**Dataset entries:**

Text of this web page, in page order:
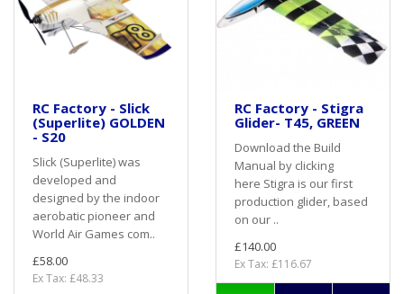
RC Factory - Slick
(Superlite) GOLDEN
- S20
Slick (Superlite) was
developed and
designed by the indoor
aerobatic pioneer and
World Air Games com..
£58.00
Ex Tax: £48.33
RC Factory - Stigra
Glider- T45, GREEN
Download the Build
Manual by clicking
here Stigra is our first
production glider, based
on our ..
£140.00
Ex Tax: £116.67
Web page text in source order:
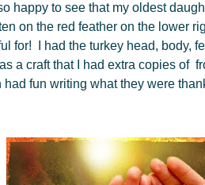
happy to see that my oldest
on the red feather on the lower
for! I had the turkey head, body,
a craft that I had extra copies of
fun writing what they were
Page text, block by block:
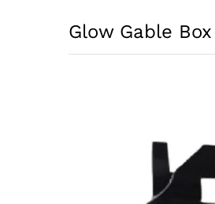
Glow Gable Box
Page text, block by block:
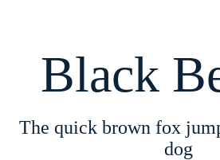
Black
The quick brown fox
dog
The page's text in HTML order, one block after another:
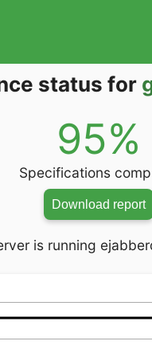
status for
95%
Specifications
Download report
is running
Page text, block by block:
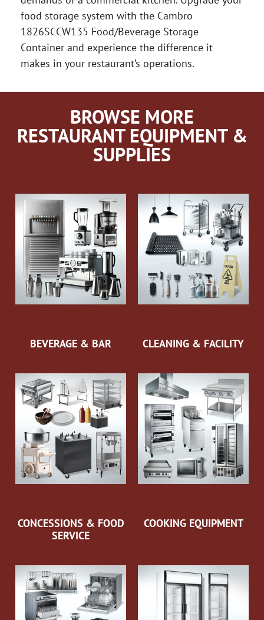
food storage system with the Cambro
1826SCCW135 Food/Beverage Storage
Container and experience the difference it
makes in your restaurant’s operations.
BROWSE MORE
RESTAURANT EQUIPMENT &
SUPPLIES
BEVERAGE & BAR CLEANING & FACILITY
CONCESSIONS & FOOD
SERVICE
COOKING EQUIPMENT
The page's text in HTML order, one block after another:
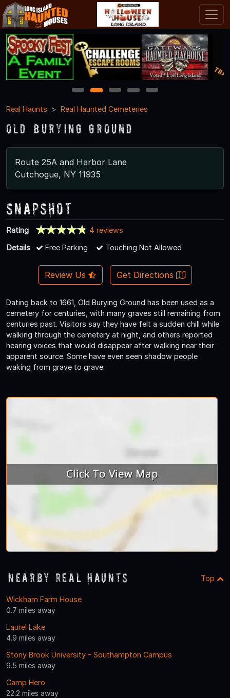
1 2 3 4
5
Real Haunts
Real Haunted Cemeteries
Old Burying Ground
Route 25A and Harbor Lane
Cutchogue, NY 11935
Snapshot
Rating
4 reviews
Details
Free Parking Touching Not Allowed
Review Us Get Directions
Dating back to 1661, Old Burying Ground has been used as a
cemetery for centuries, with many graves still remaining from
centuries past. Visitors say they have felt a sudden chill while
walking through the cemetery at night, and others reported
hearing voices that would disappear after walking near their
apparent source. Some have even seen shadow people
waking from grave to grave.
Nearby Real Haunts Top
Wickham Farm House
0.7 miles away
Laurel Lake
4.9 miles away
Stony Brook University - Southampton Campus
9.5 miles away
Camp Hero
22.2 miles away

**What to do:**
Please write out, exactly, every line from the line with "Web page text" through the final line of the data above, leaving out pictures.

**Reply to the exercise:**
Web page text in source order:
happy to see that my oldest
on the red feather on the lower
for! I had the turkey head, body,
a craft that I had extra copies of
fun writing what they were
Page text, block by block:
Glow Gable Box
Page text, block by block:
Black
The quick brown fox
dog
The page's text in HTML order, one block after another:
status for
95%
Specifications
Download report
is running
Page text, block by block:
food storage system with the Cambro
1826SCCW135 Food/Beverage Storage
Container and experience the difference it
makes in your restaurant’s operations.
BROWSE MORE
RESTAURANT EQUIPMENT &
SUPPLIES
BEVERAGE & BAR CLEANING & FACILITY
CONCESSIONS & FOOD
SERVICE
COOKING EQUIPMENT
The page's text in HTML order, one block after another:
1 2 3 4
5
Real Haunts
Real Haunted Cemeteries
Old Burying Ground
Route 25A and Harbor Lane
Cutchogue, NY 11935
Snapshot
Rating
4 reviews
Details
Free Parking Touching Not Allowed
Review Us Get Directions
Dating back to 1661, Old Burying Ground has been used as a
cemetery for centuries, with many graves still remaining from
centuries past. Visitors say they have felt a sudden chill while
walking through the cemetery at night, and others reported
hearing voices that would disappear after walking near their
apparent source. Some have even seen shadow people
waking from grave to grave.
Nearby Real Haunts Top
Wickham Farm House
0.7 miles away
Laurel Lake
4.9 miles away
Stony Brook University - Southampton Campus
9.5 miles away
Camp Hero
22.2 miles away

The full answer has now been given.